Over the next couple of years, she had become one of his followers.  She traveled along with other women who believed in him and supported him: Joanna and Susanna and another Mary, the mother of James.  Their faith in him grew, but so did their fear.  His teaching, like that of the prophets who had come before him, put him at odds with their civil and religious leaders.  The tension continued to build; and, although they did not want to admit it, they knew that it was going to reach a breaking point.


That had finally happened last week.  Their leaders had had enough.  They had decided that he had to die, and they were willing to stop at nothing to make that happen.  And so they had brought him up before the Roman procurator on trumped-up charges.  The Romans put him through a brief trial, then had him tortured and crucified, just as they had done with so many others before him.  It had all happened so fast, and there was nothing that she or anyone else could have done to stop it.

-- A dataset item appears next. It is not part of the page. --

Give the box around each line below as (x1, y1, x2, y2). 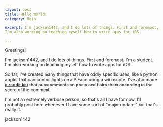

Now all her hopes and those of many other people had been shattered.  The unthinkable had happened.  The one who had brought them into the very presence of God was dead.  The one whom they had come to regard as God’s Anointed, the Messiah, had been killed like a common criminal – and killed in such a horrific way.

Where was God?  Where was the One who had planted that first garden so long ago; who ultimately had made possible all the gardens of the earth; who, the prophets said, would make the garden of truth and righteousness spring up for all the world?  Jesus was dead, and all their hope had died with him.


Not being able to sleep, Mary got up during the night, very early, while it was still dark.  And she went – where else? – to a garden: not to just any garden, but to the one where that had buried his broken body just a day and one-half earlier.  And, when it seemed that things could not possibly get worse, they did.  Not only had he been killed, but even his body was missing.


Totally consumed with grief, she turned around and saw someone standing there.  It was still too dark to make out his features.  She was too caught up in her misery to feel his presence.  It took all her strength just to force out the words: “Sir, if you have carried him away, tell me where you have laid him, and I will take him away.”

Then, in the glorious light of the rising sun, he looked at her, just as he had first looked at her long ago beside the Sea of Galilee.  And once again he called her by name: “Mary.”  Suddenly she felt a surge of life and hope beyond anything she had ever experienced before.  She knew that he had been raised to newness of life.  She knew that, in him, she too, had finally been raised.  And she knew for certain that, in him, she had found the Great Gardener at last.


On this Easter Day, we join with Mary Magdalene and with all our fellow believers throughout the world and throughout the ages, thanking and praising God for the new life given to us in the life, death and resurrection of Jesus.  And we pray that God, the Great Gardener, would cause God’s grace and joy and life to grow abundantly in our lives and in the life of all the world.